### Record excerpts
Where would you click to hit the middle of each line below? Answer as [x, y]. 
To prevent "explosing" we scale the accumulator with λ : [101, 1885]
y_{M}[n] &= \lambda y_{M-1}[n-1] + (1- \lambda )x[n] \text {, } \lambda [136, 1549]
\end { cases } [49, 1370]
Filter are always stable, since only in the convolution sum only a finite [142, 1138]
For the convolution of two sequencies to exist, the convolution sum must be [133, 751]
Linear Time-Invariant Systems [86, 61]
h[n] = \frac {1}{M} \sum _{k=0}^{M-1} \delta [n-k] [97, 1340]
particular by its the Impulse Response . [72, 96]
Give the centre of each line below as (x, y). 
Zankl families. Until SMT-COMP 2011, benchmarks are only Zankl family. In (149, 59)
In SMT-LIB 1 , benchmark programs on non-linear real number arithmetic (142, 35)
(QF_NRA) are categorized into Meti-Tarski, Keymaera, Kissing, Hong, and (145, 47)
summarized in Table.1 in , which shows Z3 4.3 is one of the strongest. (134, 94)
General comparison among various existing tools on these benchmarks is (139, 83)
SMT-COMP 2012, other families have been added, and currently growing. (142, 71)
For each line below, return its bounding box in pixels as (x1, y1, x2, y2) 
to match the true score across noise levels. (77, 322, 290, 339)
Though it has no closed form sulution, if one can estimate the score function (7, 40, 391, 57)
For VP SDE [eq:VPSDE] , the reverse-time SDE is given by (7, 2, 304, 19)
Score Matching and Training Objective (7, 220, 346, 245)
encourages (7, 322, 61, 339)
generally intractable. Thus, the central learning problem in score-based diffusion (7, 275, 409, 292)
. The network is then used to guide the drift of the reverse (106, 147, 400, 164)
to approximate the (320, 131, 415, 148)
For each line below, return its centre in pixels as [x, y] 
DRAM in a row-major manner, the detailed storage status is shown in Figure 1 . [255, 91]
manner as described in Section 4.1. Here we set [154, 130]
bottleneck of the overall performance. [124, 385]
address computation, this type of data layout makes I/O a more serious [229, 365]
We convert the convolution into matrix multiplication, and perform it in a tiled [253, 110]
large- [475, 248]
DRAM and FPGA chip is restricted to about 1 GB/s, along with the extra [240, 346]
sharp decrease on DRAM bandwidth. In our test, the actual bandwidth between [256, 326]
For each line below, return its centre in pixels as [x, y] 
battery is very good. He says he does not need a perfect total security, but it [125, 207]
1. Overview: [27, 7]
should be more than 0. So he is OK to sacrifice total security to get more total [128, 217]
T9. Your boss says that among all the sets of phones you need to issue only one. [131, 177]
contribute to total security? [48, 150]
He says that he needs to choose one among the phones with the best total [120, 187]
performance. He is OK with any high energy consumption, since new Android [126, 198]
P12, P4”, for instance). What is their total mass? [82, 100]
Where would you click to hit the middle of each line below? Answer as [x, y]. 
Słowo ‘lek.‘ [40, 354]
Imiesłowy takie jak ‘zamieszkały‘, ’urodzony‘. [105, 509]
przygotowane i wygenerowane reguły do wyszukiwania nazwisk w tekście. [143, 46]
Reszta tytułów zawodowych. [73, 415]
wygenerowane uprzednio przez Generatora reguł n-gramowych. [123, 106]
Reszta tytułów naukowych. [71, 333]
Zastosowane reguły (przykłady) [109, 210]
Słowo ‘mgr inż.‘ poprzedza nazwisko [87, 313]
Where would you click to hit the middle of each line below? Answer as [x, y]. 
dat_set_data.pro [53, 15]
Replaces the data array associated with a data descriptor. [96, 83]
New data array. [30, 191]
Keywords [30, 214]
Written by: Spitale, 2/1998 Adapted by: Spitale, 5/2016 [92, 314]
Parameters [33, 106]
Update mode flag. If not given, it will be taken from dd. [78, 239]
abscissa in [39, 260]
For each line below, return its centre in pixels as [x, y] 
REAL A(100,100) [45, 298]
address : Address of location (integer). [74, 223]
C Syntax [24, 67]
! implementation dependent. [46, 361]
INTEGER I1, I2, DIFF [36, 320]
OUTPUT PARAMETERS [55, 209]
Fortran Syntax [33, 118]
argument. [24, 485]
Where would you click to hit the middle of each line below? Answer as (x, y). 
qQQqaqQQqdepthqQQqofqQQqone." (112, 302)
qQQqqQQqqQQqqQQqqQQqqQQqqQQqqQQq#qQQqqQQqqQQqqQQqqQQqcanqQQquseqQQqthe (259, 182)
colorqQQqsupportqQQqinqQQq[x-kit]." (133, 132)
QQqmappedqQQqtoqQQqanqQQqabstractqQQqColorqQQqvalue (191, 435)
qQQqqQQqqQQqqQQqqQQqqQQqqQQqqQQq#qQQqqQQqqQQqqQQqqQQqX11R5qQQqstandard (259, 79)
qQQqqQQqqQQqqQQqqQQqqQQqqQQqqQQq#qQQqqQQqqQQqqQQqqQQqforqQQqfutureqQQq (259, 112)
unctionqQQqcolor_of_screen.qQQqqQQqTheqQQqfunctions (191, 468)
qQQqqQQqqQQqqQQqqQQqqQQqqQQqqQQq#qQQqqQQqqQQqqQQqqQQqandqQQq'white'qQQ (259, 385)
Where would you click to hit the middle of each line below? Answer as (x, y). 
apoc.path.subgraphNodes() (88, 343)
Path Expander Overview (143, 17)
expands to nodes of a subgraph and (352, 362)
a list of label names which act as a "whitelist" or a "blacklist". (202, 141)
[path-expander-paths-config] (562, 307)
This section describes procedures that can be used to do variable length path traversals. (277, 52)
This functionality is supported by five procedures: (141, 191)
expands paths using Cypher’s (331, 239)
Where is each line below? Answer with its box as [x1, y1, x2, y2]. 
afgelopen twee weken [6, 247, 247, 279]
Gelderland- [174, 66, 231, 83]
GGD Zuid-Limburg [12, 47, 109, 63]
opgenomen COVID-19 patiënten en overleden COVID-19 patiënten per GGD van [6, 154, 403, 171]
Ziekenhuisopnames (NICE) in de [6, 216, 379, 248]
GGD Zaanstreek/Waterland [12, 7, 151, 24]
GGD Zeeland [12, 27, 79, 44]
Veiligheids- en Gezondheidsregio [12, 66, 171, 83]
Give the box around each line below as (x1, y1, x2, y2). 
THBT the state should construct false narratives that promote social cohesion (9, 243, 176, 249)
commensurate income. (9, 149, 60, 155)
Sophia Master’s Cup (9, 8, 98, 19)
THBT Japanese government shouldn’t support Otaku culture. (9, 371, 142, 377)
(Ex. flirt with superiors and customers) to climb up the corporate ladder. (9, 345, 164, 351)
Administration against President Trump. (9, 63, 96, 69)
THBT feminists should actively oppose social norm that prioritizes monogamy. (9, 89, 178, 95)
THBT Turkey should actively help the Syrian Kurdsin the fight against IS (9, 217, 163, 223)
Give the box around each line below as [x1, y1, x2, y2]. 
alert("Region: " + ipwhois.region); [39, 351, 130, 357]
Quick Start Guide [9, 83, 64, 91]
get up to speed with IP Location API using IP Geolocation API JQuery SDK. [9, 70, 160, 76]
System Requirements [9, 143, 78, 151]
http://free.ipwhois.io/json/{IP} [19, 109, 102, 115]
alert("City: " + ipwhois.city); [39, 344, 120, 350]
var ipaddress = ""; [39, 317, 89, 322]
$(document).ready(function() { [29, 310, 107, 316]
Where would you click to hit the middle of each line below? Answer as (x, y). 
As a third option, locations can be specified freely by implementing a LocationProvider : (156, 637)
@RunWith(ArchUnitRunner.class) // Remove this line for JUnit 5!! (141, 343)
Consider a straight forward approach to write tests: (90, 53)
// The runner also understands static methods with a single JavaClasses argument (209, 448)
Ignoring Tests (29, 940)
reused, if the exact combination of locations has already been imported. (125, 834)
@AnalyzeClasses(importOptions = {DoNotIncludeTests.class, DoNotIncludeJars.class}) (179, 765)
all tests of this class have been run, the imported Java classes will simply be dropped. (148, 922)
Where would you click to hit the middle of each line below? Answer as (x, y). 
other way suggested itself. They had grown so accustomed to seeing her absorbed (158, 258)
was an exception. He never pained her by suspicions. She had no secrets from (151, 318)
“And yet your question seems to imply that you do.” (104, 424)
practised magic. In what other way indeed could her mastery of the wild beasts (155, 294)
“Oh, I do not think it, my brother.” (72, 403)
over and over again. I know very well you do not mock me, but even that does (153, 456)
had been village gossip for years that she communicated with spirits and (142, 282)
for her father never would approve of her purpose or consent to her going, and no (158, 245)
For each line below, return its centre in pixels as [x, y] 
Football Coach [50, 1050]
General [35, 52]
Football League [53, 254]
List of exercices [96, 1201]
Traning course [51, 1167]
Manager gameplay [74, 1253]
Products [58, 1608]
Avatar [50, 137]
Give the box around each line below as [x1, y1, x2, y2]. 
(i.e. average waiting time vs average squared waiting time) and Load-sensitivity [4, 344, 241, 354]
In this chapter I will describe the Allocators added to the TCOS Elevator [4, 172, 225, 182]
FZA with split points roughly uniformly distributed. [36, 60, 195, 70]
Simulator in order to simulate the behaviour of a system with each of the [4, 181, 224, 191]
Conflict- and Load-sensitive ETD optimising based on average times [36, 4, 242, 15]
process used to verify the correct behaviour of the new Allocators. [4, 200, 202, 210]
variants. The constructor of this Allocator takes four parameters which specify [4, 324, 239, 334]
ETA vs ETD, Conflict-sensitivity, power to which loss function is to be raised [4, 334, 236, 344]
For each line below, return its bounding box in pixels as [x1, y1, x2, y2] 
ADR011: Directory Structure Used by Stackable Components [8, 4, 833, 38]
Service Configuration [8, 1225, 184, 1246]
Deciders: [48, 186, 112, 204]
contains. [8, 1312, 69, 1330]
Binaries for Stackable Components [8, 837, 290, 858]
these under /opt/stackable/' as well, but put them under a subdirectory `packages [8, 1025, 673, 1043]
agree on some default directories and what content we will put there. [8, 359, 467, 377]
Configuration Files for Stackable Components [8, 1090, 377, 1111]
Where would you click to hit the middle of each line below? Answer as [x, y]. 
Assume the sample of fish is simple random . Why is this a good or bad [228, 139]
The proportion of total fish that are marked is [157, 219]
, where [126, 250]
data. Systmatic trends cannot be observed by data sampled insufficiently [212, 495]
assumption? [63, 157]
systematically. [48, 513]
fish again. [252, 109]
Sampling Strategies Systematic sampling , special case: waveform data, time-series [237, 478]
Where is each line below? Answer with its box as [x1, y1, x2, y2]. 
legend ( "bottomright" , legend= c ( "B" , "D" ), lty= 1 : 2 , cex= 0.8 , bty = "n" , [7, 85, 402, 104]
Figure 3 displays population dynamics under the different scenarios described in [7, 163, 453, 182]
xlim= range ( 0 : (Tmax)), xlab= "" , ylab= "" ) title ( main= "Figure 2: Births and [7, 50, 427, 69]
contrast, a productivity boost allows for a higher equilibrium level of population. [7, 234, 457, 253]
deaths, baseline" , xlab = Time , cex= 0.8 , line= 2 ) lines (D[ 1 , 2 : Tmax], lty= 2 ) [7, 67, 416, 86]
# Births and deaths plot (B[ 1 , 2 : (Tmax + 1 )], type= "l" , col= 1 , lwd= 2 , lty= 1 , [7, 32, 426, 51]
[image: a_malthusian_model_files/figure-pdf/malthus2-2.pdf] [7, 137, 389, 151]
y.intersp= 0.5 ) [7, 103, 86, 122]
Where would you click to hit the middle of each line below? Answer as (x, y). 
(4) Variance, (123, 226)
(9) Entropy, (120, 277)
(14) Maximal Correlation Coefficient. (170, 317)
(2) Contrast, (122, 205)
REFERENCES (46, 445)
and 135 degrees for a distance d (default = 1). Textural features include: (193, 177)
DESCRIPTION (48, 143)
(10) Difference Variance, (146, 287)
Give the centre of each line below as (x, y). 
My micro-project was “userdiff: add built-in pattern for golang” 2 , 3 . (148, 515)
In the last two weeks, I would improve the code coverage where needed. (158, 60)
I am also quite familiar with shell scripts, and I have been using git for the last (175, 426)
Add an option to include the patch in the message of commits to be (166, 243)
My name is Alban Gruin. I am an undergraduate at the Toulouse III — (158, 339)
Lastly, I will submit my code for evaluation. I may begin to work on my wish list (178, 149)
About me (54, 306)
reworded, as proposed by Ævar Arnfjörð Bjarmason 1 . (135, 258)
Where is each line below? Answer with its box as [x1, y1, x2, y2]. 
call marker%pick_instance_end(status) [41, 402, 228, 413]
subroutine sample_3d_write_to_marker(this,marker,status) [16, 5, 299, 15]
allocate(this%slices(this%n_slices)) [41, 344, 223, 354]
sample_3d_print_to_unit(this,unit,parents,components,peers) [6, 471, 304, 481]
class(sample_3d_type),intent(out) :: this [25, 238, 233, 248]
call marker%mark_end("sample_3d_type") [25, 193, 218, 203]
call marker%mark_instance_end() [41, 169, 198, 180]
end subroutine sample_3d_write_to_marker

### What you will do
Go to the line with "Linear Time-Invariant Systems [86, 61]" in the entries above and repeat every line from there through the line with "Zankl families. Until", exactly and with no other text.

### Exercise solution
Linear Time-Invariant Systems [86, 61]
h[n] = \frac {1}{M} \sum _{k=0}^{M-1} \delta [n-k] [97, 1340]
particular by its the Impulse Response . [72, 96]
Give the centre of each line below as (x, y). 
Zankl families. Until SMT-COMP 2011, benchmarks are only Zankl family. In (149, 59)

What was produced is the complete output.